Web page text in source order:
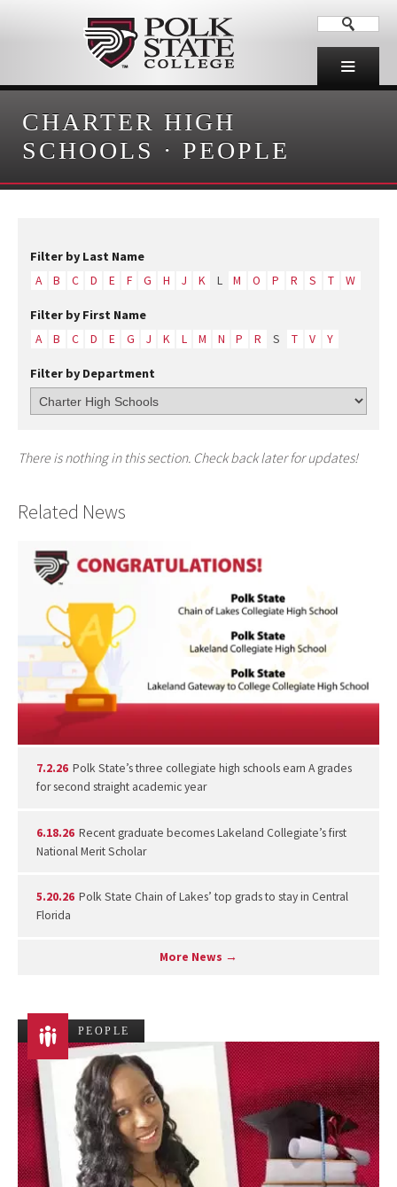
CHARTER HIGH
SCHOOLS · PEOPLE
Filter by Last Name
A B C D E F G H J K L M O P R S T W
Filter by First Name
A B C D E G J K L M N P R S T V Y
Filter by Department
There is nothing in this section. Check back later for updates!
Related News
7.2.26 Polk State’s three collegiate high schools earn A grades
for second straight academic year
6.18.26 Recent graduate becomes Lakeland Collegiate’s first
National Merit Scholar
5.20.26 Polk State Chain of Lakes’ top grads to stay in Central
Florida
More News →
PEOPLE

Task prompt:
The response should restate the material above word for word and contain no pictures.

Your response:
Web page text in source order:
CHARTER HIGH
SCHOOLS · PEOPLE
Filter by Last Name
A B C D E F G H J K L M O P R S T W
Filter by First Name
A B C D E G J K L M N P R S T V Y
Filter by Department
There is nothing in this section. Check back later for updates!
Related News
7.2.26 Polk State’s three collegiate high schools earn A grades
for second straight academic year
6.18.26 Recent graduate becomes Lakeland Collegiate’s first
National Merit Scholar
5.20.26 Polk State Chain of Lakes’ top grads to stay in Central
Florida
More News →
PEOPLE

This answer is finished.